#### [PROBLEM STATEMENT]
Look through the material below and count the lines with the string "Policy". Report only the count.

#### [INFORMATION GIVEN]
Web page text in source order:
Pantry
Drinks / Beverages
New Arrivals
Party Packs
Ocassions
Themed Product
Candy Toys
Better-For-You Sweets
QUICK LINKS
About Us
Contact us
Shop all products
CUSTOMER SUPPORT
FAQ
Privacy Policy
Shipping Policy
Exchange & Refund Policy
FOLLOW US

#### [RESPONSE TO THE EXERCISE]
3